The fact that the coronavirus pandemic has closed people at home has also negatively affected autonomous vehicle development.. This is because of the lack of data.. Data serves as oil today. It is the most important building block for training AI models.. Artificial intelligence models learn the necessary things with the help of certain algorithms from the data given to them during the training process and create a prediction mechanism.. The situation is the same in autonomous vehicles.. For example, in order for the car to recognize traffic lights, you have to show and teach it hundreds, maybe even thousands, of traffic light photos, just like a baby.. However, the lockdown of people due to the pandemic has greatly hindered obtaining data to train autonomous vehicles.. Autonomous vehicle manufacturers, on the other hand, are trying to produce solutions with synthetic data sets they have created with engines such as Unity.
Real world data is truly priceless.. But in a presentation at Transform 2020, which was held recently, Unity Authorized Machine Learning Engineer Cesar Romero stated that they support autonomous vehicles, robots and more artificial intelligence model training with synthetic datasets.. Although Unity is famous for its game engine, it also offers tools for the transportation, film, architecture, engineering and construction industries.. Working in all these areas, the company emphasized that it is very difficult to obtain some of the data they need from the real world, so synthetic data sets are important.

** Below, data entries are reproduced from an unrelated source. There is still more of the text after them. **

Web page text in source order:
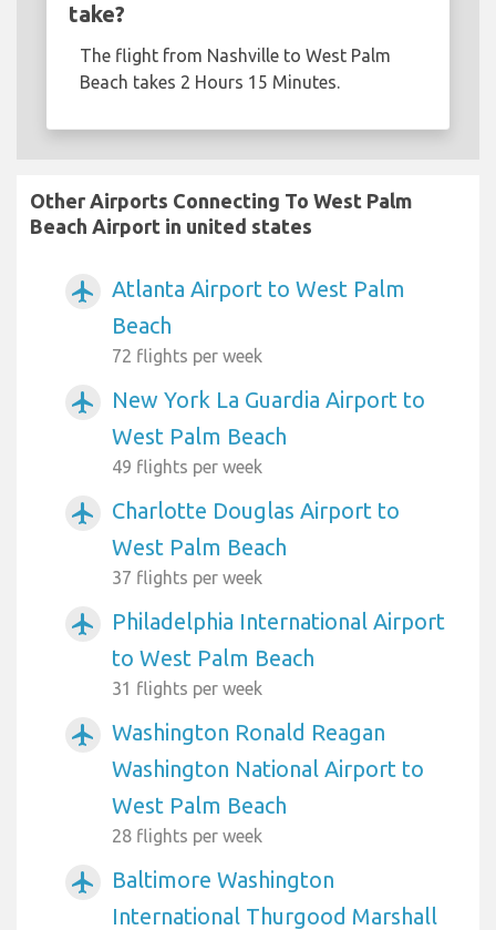
take?
The flight from Nashville to West Palm
Beach takes 2 Hours 15 Minutes.
Other Airports Connecting To West Palm
Beach Airport in united states
airplanemode_active
Atlanta Airport to West Palm
Beach
72 flights per week
airplanemode_active
New York La Guardia Airport to
West Palm Beach
49 flights per week
airplanemode_active
Charlotte Douglas Airport to
West Palm Beach
37 flights per week
airplanemode_active
Philadelphia International Airport
to West Palm Beach
31 flights per week
airplanemode_active
Washington Ronald Reagan
Washington National Airport to
West Palm Beach
28 flights per week
airplanemode_active
Baltimore Washington
International Thurgood Marshall

Synthetic Data Sets Can Eliminate Data Violations
In the statement of Unity official, “First of all, we have a GDPR (General Data Protection Regulation) problem regarding data.. This regulation tries to emphasize that the collected data belongs to the individual, not the collecting company.. This makes it very difficult to collect data without violating the rights of users.. However, there is no such problem with simulated, synthetic data.. Since the data is completely synthetic, there is no confidentiality to be violated or ownership to be questioned.”. For example, in order for autonomous vehicles to learn about the accident situation, we need to present them with images containing the accident.. Visuals like this are so hard to find in real life that sometimes you just don’t have enough data to train the model.. However, if you can determine the behavior of the cars with a simulation environment and find out what the result will be in the event of an accident, you will find data for your model without any expense..

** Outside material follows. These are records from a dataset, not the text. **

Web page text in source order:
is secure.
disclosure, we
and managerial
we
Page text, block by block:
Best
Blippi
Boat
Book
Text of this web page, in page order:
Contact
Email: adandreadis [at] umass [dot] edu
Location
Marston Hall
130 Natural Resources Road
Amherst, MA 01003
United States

Training objects created in the simulation environment do not have to be only 2 dimensional. You can create 3D objects and rotate them, zoom in and out and change the background. In this way, you have training data in many variations.
We mentioned that synthetic data costs less than real-world data.. This graphic by Cesar Romero proves this.
Romero also cited the Synthia Data Set, which is used to train autonomous vehicles, as an example of a synthetic dataset.. As an article, he cited the article “Domain Randomization to Transfer Deep Neural Networks from Simulation to Real World” for training robot arms published in 2017.. As a third example, he stated that the synthetic data used by the Google Cloud AI Research Team in the model they developed to detect supermarket items is more effective than real data.
For simulations and synthetic data, SynthDet, which Unity currently offers as open source, stated that it can be used. But Romero said that you should not use SynthDet if you are running it on your own hardware, and that if large-scale simulations are required, Unity Simulation, which they offer as a cloud service, can be used. undoubtedly.